|Ph.D Student||Shazman Shula|
|Subject||Computational Approaches for Characterizing|
|Department||Department of Biology||Supervisor||Professor Yael Mandel-Gutfreun|
|Full Thesis text|
Protein structure could provide new insights into the biological function of a protein and could help design better experiments to learn its biological roles. Moreover, deciphering the interactions of a protein with other molecules could contribute to the understanding of protein function within the cell. During my PhD studies, I applied a machine learning approach for predicting and classifying RNA-binding proteins from their three-dimensional structures. The method is based on characterizing unique properties of electrostatic patches on the protein surface. Using an ensemble of general protein features and specific properties extracted from the electrostatic patches, a support vector machine (SVM) was trained successfully to differentiate RNA-binding proteins from other positively-charged proteins that do not bind nucleic acids. Furthermore, by applying a multi-class SVM we were able to classify automatically the RNA-binding proteins based on their RNA target, for example, whether it binds a ribosomal RNA, a transfer RNA or a messenger RNA. However, the method was unable to differentiate RNA-binding proteins from DNA-binding proteins.

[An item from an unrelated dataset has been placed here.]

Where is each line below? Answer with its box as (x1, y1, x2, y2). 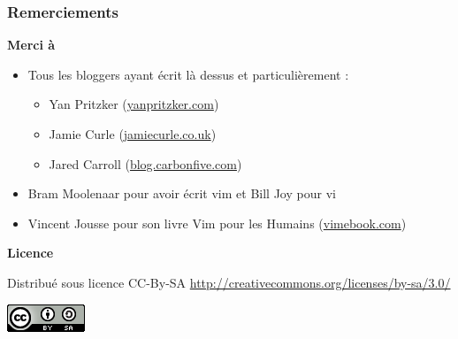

DNA- and RNA-binding proteins are expected to differ in their structural properties, consistent with the different properties of their natural ligand; DNA usually adopts a classical B-form double-helix, while RNA adopts A-form helices frequently interrupted by internal loops and bulges. The geometry and shape of the binding interface are suggested to play important roles in the specific recognition of their unique partner; however, currently there is no successful method for differentiating DNA- from RNA-binding interfaces. During my PhD studies, I focused on a differential geometry method to characterize the difference between DNA- and RNA-binding interfaces. Differential geometry has been used commonly until now in object recognition applications, such as three-dimensional (3D) facial recognition. In our study, by exploiting differential geometry we describe the molecular surface as a distribution of local surface shapes. The uniqueness of the current method is that it can describe any molecular surface shape regardless of ligand information, and it is not limited to protein-ligand interactions that follow the “lock and key” paradigm. Combining geometric and electrostatic properties with a machine learning approach trained on experimentally solved three-dimensional structures of proteins, we succeeded in differentiating between double-stranded DNA and single-stranded RNA-binding proteins with 83% accuracy. Finally, we propose that the differential geometry approach employed here for NA-binding interface prediction will be applicable for many other molecular recognition problems and specifically in drug design.